### INFORMATION PROVIDED:

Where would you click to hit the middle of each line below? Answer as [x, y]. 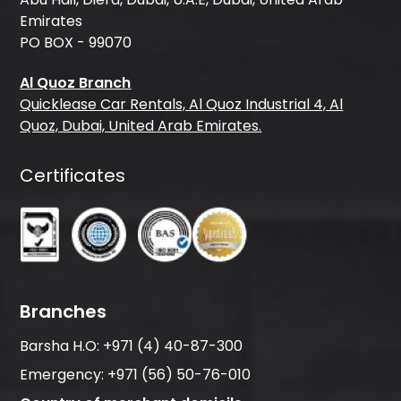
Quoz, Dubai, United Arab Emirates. [141, 126]
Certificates [73, 176]
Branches [64, 312]
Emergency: [62, 375]
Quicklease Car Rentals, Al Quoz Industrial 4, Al [182, 105]
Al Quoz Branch [76, 83]
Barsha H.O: [60, 346]
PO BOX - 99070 [76, 43]
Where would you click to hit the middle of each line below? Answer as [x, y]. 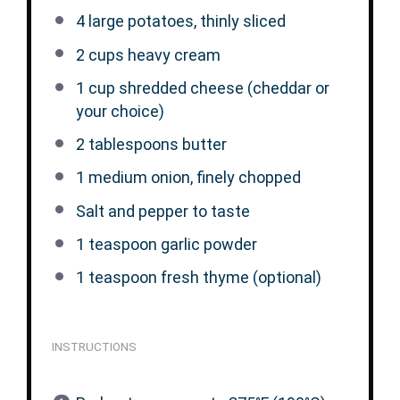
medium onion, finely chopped [192, 178]
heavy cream [172, 54]
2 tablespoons [127, 145]
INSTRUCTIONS [94, 347]
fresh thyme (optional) [239, 278]
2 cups [100, 54]
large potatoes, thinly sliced [185, 21]
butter [202, 145]
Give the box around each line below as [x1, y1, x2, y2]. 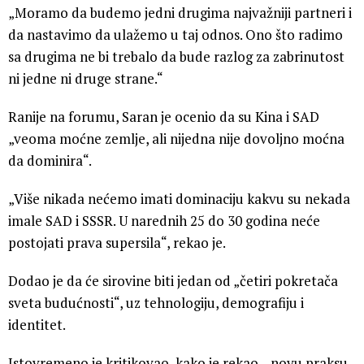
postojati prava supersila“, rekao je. [8, 233, 226, 253]
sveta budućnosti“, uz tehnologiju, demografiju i [8, 293, 304, 313]
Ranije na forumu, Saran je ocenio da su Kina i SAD [8, 107, 319, 127]
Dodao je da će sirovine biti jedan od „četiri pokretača [8, 271, 338, 291]
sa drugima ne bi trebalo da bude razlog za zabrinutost [8, 47, 344, 67]
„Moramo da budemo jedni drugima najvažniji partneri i [8, 3, 352, 23]
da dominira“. [8, 151, 92, 171]
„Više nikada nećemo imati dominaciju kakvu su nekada [8, 189, 350, 209]
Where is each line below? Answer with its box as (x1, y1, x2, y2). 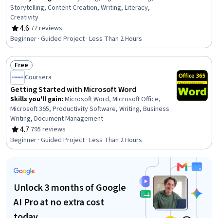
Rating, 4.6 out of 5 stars (10, 28, 91, 39)
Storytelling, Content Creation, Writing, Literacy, (10, 3, 150, 13)
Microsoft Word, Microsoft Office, (65, 94, 161, 104)
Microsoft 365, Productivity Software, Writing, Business (10, 104, 169, 114)
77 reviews (31, 23, 62, 33)
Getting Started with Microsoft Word (10, 84, 137, 95)
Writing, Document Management (10, 114, 103, 124)
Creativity (10, 13, 38, 22)
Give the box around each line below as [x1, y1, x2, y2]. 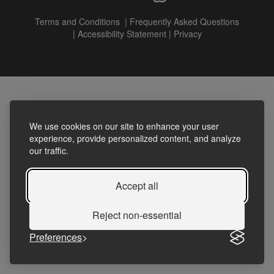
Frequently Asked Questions [130, 15, 239, 28]
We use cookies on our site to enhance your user [29, 120, 219, 132]
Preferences [29, 230, 82, 244]
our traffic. [29, 144, 68, 157]
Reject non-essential [92, 208, 182, 222]
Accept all [116, 179, 158, 193]
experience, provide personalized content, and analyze [29, 132, 241, 144]
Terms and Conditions [35, 15, 120, 28]
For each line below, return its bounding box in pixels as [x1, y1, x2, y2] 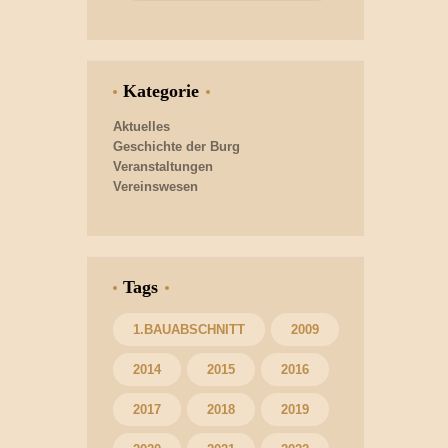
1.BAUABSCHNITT [132, 321, 245, 337]
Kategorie [123, 80, 200, 101]
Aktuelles [112, 118, 170, 134]
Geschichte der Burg [112, 138, 240, 154]
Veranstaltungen [112, 158, 213, 174]
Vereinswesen [112, 178, 198, 194]
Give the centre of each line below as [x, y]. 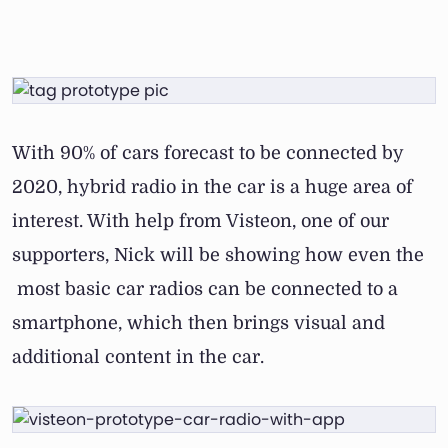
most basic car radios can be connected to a [205, 289]
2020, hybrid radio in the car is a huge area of [212, 187]
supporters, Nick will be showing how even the [218, 255]
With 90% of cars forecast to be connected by [207, 153]
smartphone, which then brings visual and [198, 323]
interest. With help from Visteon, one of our [200, 221]
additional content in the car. [138, 357]
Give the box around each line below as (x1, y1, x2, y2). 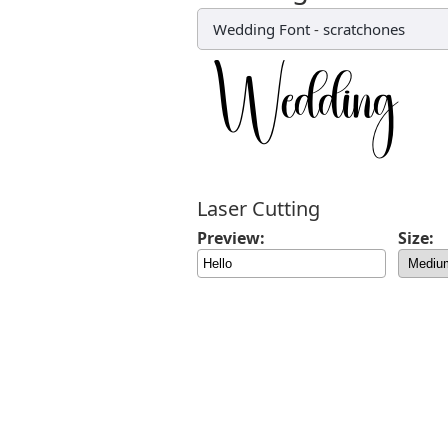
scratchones (323, 19, 405, 39)
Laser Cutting (197, 195, 320, 222)
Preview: (197, 227, 265, 249)
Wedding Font (213, 19, 310, 39)
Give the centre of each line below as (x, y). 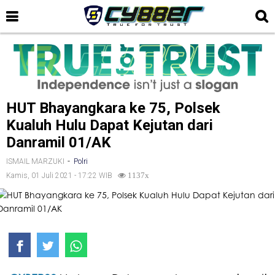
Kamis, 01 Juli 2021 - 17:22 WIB (62, 175)
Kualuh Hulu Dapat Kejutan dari (110, 125)
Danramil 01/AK (59, 142)
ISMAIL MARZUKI (35, 161)
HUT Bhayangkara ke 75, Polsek (113, 108)
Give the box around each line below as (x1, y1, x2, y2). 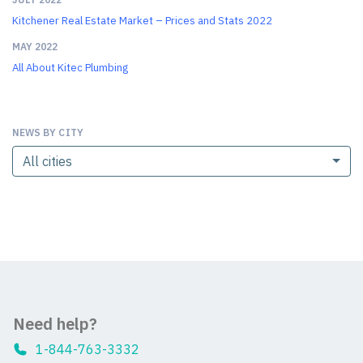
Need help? (13, 312, 97, 335)
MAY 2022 (12, 40, 58, 53)
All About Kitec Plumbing (12, 60, 128, 75)
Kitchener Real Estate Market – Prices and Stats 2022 (12, 13, 272, 28)
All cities (23, 152, 72, 169)
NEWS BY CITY (12, 126, 83, 139)
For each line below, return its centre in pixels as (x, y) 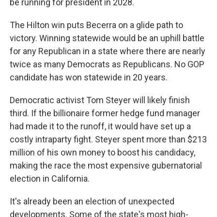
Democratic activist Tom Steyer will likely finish (100, 100)
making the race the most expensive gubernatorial (106, 165)
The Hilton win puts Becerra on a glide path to (96, 25)
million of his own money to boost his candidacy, (102, 152)
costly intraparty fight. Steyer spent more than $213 (108, 139)
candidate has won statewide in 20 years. (89, 77)
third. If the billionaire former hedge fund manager (105, 113)
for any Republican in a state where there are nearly (108, 51)
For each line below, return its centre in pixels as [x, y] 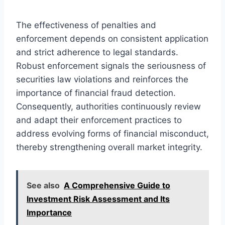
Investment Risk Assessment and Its [98, 199]
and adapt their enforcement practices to [99, 120]
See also [43, 185]
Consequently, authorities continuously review [108, 106]
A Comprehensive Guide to [117, 185]
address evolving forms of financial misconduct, [113, 133]
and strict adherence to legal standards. [97, 52]
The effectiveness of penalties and [86, 25]
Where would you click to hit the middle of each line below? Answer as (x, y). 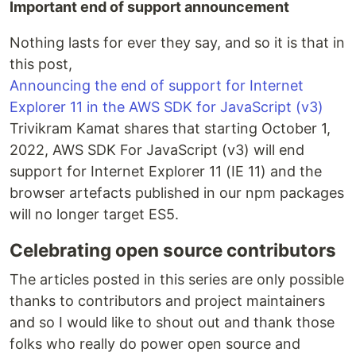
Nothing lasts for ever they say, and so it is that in (177, 43)
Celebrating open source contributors (173, 250)
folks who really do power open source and (155, 344)
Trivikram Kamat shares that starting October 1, (170, 128)
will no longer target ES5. (94, 214)
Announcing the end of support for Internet (157, 85)
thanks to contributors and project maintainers (167, 301)
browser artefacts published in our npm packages (177, 193)
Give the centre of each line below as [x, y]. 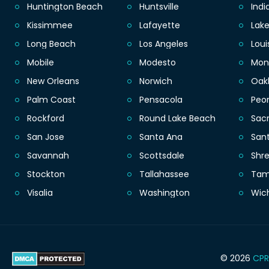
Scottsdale [162, 156]
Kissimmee [50, 26]
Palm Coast [51, 100]
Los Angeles [163, 44]
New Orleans [53, 81]
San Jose [46, 137]
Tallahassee [164, 174]
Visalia [40, 193]
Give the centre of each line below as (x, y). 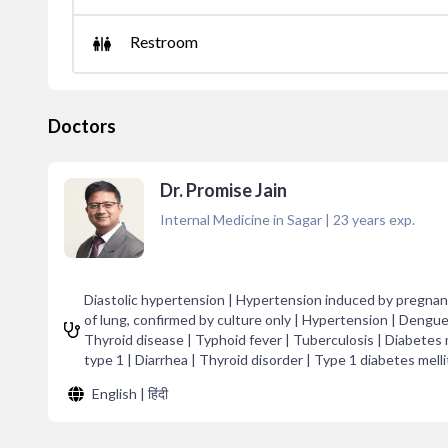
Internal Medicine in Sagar (241, 219)
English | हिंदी (130, 393)
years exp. (382, 219)
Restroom (164, 41)
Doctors (82, 126)
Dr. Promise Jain (223, 190)
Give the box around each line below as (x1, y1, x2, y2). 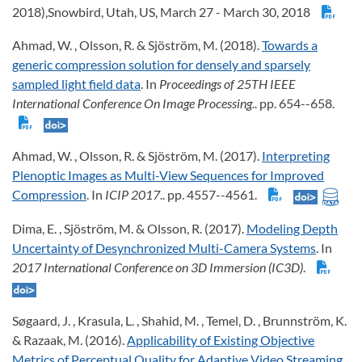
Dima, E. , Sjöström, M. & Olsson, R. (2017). (12, 221, 246, 237)
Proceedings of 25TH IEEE (159, 76, 296, 92)
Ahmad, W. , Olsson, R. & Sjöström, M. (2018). (12, 37, 262, 53)
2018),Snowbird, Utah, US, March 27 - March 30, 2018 (12, 4, 315, 20)
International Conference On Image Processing (12, 95, 252, 112)
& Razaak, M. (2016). (12, 332, 127, 348)
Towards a (262, 37, 318, 53)
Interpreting (262, 148, 330, 164)
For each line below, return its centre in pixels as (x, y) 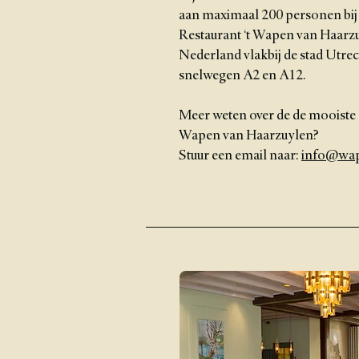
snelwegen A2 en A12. (242, 76)
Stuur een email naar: (240, 156)
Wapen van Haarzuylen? (249, 136)
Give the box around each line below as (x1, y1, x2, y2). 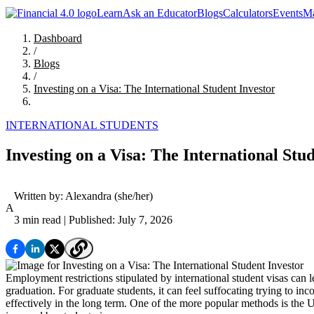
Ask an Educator (123, 7, 197, 20)
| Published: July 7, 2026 (61, 214, 172, 226)
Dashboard (34, 32, 82, 45)
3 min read (14, 214, 61, 226)
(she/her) (111, 190, 153, 203)
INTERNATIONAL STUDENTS (6, 119, 158, 132)
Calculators (223, 7, 273, 20)
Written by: (14, 190, 65, 203)
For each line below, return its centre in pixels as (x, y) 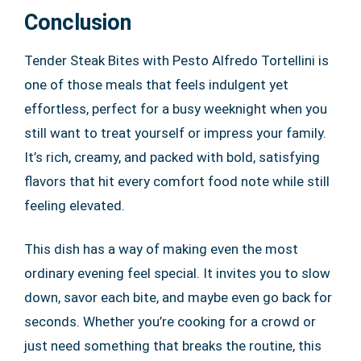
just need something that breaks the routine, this (173, 345)
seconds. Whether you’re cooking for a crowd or (170, 321)
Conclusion (78, 22)
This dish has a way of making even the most (161, 249)
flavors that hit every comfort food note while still (177, 181)
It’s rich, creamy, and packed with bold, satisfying (172, 157)
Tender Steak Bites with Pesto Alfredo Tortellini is (176, 60)
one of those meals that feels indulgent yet (156, 84)
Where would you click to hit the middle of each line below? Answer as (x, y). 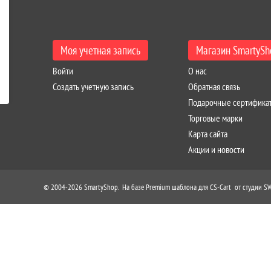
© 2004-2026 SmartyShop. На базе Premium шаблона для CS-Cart (139, 187)
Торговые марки (216, 118)
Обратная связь (214, 87)
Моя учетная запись (100, 50)
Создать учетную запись (93, 87)
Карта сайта (208, 134)
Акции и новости (217, 149)
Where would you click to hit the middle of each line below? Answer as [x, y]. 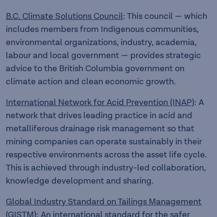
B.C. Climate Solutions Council [64, 16]
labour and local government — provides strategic [103, 55]
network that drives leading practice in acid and [99, 116]
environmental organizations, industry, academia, [101, 42]
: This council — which [165, 16]
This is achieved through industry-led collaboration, [106, 168]
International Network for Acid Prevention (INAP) [100, 102]
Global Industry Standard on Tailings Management [104, 202]
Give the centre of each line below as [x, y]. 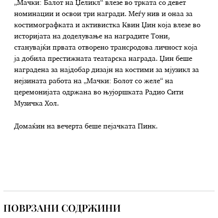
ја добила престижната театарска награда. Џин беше [103, 59]
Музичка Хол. [37, 103]
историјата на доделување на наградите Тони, [92, 36]
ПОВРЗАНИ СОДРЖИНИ [62, 207]
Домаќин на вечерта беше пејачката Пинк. [86, 127]
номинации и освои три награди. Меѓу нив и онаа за [104, 14]
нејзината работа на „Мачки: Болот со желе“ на [94, 81]
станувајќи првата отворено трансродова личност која [106, 47]
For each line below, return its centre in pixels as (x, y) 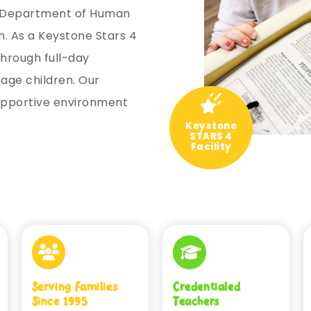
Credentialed (207, 287)
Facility (211, 147)
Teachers (196, 301)
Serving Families (75, 287)
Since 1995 (60, 301)
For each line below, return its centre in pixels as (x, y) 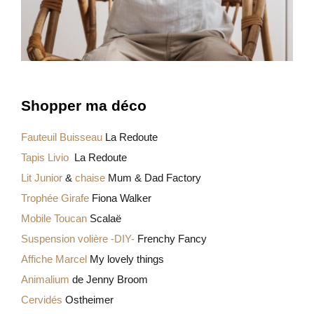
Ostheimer (88, 300)
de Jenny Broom (109, 279)
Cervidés (42, 300)
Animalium (45, 279)
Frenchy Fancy (172, 239)
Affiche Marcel (54, 259)
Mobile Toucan (54, 218)
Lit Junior (42, 178)
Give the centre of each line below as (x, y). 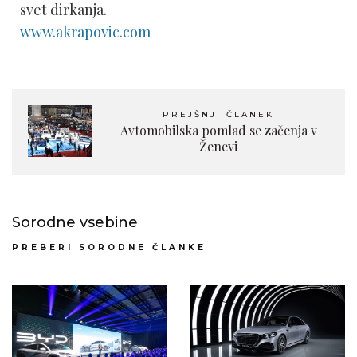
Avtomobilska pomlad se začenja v (218, 130)
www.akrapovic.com (85, 32)
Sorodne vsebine (75, 222)
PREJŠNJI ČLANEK (218, 114)
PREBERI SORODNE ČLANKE (109, 247)
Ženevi (218, 146)
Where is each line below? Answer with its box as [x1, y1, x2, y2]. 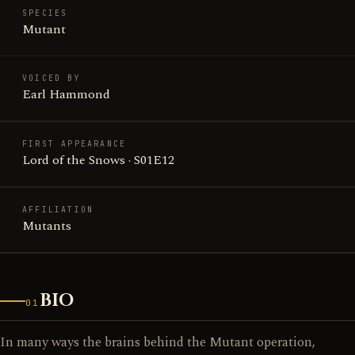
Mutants [22, 216, 71, 235]
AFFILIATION [22, 204, 94, 215]
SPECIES [22, 8, 68, 18]
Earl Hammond [22, 85, 110, 104]
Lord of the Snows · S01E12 [22, 151, 174, 170]
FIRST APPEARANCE [22, 139, 127, 149]
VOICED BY [22, 73, 81, 83]
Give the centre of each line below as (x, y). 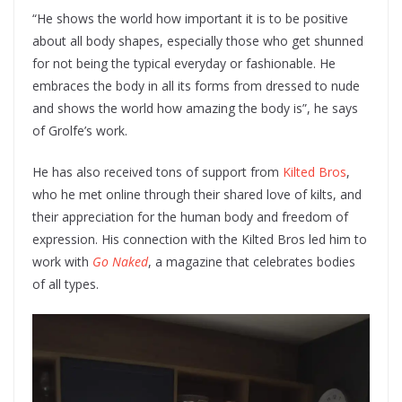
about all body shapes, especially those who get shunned (198, 40)
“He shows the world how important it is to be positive (190, 18)
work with (62, 261)
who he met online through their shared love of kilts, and (197, 194)
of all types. (66, 284)
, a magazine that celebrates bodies (252, 261)
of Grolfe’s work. (82, 130)
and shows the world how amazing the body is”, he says (195, 108)
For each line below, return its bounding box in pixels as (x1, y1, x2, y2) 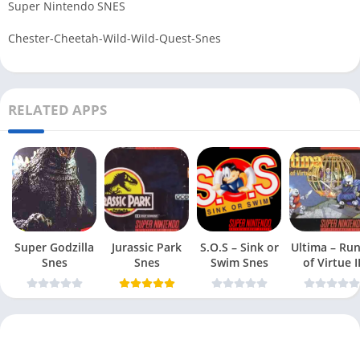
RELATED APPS (8, 100, 107, 119)
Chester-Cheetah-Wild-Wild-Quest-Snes (8, 30, 221, 46)
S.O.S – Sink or (199, 239, 279, 255)
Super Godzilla (14, 239, 94, 255)
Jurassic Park (112, 239, 182, 255)
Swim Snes (242, 254, 268, 270)
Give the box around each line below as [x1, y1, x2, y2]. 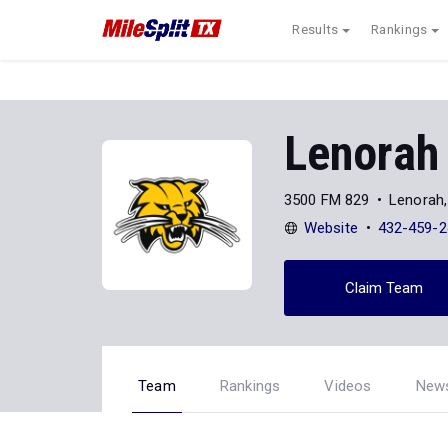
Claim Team [344, 278, 424, 297]
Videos [324, 377, 372, 395]
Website [304, 218, 358, 237]
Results [292, 22, 339, 37]
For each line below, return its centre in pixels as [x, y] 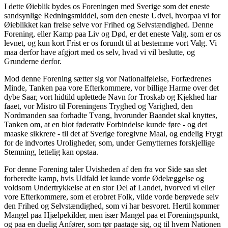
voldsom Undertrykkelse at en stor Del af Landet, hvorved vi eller [109, 188]
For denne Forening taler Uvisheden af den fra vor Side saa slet [105, 169]
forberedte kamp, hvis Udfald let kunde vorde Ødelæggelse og [104, 179]
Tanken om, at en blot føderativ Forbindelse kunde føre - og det [106, 125]
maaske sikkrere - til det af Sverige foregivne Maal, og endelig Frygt [113, 134]
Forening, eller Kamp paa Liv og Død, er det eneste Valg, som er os [112, 34]
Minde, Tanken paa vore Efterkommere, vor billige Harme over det [111, 88]
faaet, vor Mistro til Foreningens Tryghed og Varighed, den [98, 106]
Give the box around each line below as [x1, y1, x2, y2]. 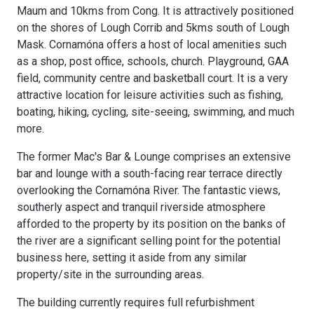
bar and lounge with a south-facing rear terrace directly [17, 167, 282, 180]
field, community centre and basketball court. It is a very [17, 71, 288, 85]
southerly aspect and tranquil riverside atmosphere [17, 200, 266, 214]
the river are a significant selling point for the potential [17, 234, 280, 247]
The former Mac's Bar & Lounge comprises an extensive [17, 150, 291, 163]
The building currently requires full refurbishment [17, 296, 254, 309]
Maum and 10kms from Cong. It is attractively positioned [17, 4, 294, 18]
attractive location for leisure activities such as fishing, [17, 88, 283, 102]
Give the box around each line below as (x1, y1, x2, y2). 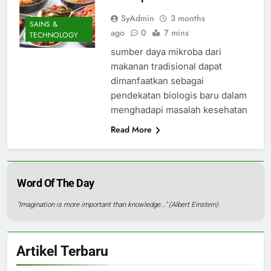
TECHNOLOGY (30, 30, 78, 41)
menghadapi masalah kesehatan (110, 103, 247, 116)
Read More (110, 123, 152, 135)
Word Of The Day (17, 176, 94, 189)
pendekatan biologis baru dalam (110, 89, 247, 101)
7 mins (163, 26, 189, 39)
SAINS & (30, 19, 57, 30)
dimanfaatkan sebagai (110, 74, 204, 87)
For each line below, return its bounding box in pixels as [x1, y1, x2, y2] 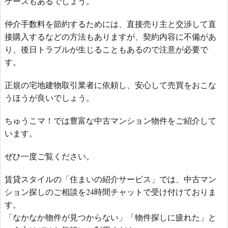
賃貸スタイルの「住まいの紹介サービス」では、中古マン [5, 174, 216, 185]
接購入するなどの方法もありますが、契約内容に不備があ [5, 31, 216, 42]
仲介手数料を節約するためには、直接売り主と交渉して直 [5, 18, 216, 30]
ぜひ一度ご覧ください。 [5, 151, 94, 162]
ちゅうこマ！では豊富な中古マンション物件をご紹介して [5, 115, 216, 126]
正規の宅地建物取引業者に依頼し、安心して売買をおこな [5, 79, 216, 91]
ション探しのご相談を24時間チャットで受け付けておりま [5, 186, 216, 197]
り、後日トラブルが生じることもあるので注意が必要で [5, 44, 208, 55]
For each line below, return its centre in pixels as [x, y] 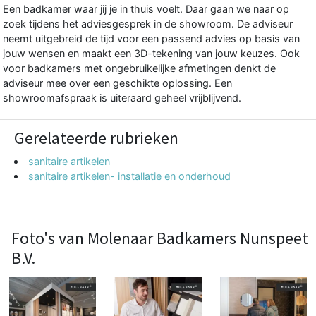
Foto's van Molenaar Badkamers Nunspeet [160, 238]
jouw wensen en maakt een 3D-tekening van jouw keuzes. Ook [151, 53]
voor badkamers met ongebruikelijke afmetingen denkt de [139, 68]
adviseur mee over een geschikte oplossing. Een [117, 83]
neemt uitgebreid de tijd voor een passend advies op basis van [151, 38]
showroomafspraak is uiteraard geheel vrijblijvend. [122, 97]
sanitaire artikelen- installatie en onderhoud [130, 176]
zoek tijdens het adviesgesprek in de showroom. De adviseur [148, 23]
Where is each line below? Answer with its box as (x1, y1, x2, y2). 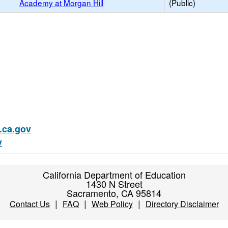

### THE PROBLEM:
Skipping every picture, transcribe exactly the lines above from the one containing "With 90% of" through the one containing "NEWS BY CITY (12, 126, 83, 139)", both included.

### RESULT:
With 90% of cars forecast to be connected by [207, 153]
smartphone, which then brings visual and [198, 323]
interest. With help from Visteon, one of our [200, 221]
additional content in the car. [138, 357]
Give the box around each line below as (x1, y1, x2, y2). 
scratchones (323, 19, 405, 39)
Laser Cutting (197, 195, 320, 222)
Preview: (197, 227, 265, 249)
Wedding Font (213, 19, 310, 39)
Give the centre of each line below as (x, y). 
Kamis, 01 Juli 2021 - 17:22 WIB (62, 175)
Kualuh Hulu Dapat Kejutan dari (110, 125)
Danramil 01/AK (59, 142)
ISMAIL MARZUKI (35, 161)
HUT Bhayangkara ke 75, Polsek (113, 108)
Give the box around each line below as (x1, y1, x2, y2). 
Need help? (13, 312, 97, 335)
MAY 2022 (12, 40, 58, 53)
All About Kitec Plumbing (12, 60, 128, 75)
Kitchener Real Estate Market – Prices and Stats 2022 (12, 13, 272, 28)
All cities (23, 152, 72, 169)
NEWS BY CITY (12, 126, 83, 139)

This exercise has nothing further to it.